Default trap: tailscale up uses "desired state" semantics, not "merge" semantics. Every invocation sets the complete configuration. Omitting a flag is the same as explicitly disabling it. This is the opposite of how most CLI tools work and catches everyone at least once. Use tailscale set (added in newer versions) for incremental changes.

9. Funnel exposes port before the service is ready — brief public window¶

You run tailscale funnel 8080 to test a service publicly, then stop the service and restart it. The funnel stays active. Anyone who has the Funnel URL can reach an open port on your machine, or get connection refused errors that reveal the port exists. Funnel is not automatically tied to the service lifecycle. Fix: tailscale funnel --https=443 off when you're done, not just when you stop your service. Check what's currently exposed: tailscale funnel status.
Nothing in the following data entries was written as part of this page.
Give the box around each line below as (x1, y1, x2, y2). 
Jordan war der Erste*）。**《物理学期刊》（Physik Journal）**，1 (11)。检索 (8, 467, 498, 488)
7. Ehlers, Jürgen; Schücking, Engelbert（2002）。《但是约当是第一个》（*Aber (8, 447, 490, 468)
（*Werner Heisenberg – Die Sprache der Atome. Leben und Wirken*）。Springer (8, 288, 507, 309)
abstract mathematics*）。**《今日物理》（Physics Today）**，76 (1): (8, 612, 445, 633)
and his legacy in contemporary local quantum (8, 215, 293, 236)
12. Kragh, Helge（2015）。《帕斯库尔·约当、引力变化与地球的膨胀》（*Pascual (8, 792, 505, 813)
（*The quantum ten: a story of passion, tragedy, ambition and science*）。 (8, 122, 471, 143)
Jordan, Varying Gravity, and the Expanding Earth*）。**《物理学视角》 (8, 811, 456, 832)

Treat Funnel like a public DNS record — clean it up explicitly when no longer needed.

10. Symmetric NAT on both sides forces relay — direct connection never established¶

Two nodes can't make a direct WireGuard connection because both are behind symmetric NAT (home routers, some cloud NAT gateways). All traffic routes through a DERP relay, adding 50-200ms of latency. tailscale netcheck shows MappingVariesByDestIP: true on both nodes. People assume this is a Tailscale bug. Fix: This is a fundamental NAT limitation. To get direct connections, ensure at least one side has a stable UDP endpoint: open UDP port 41641 inbound on a firewall, use a cloud VM, or configure a persistent public IP. Alternatively, accept relay and focus on choosing the lowest-latency DERP region — check tailscale debug derp-map and tailscale netcheck to see which relays are closest.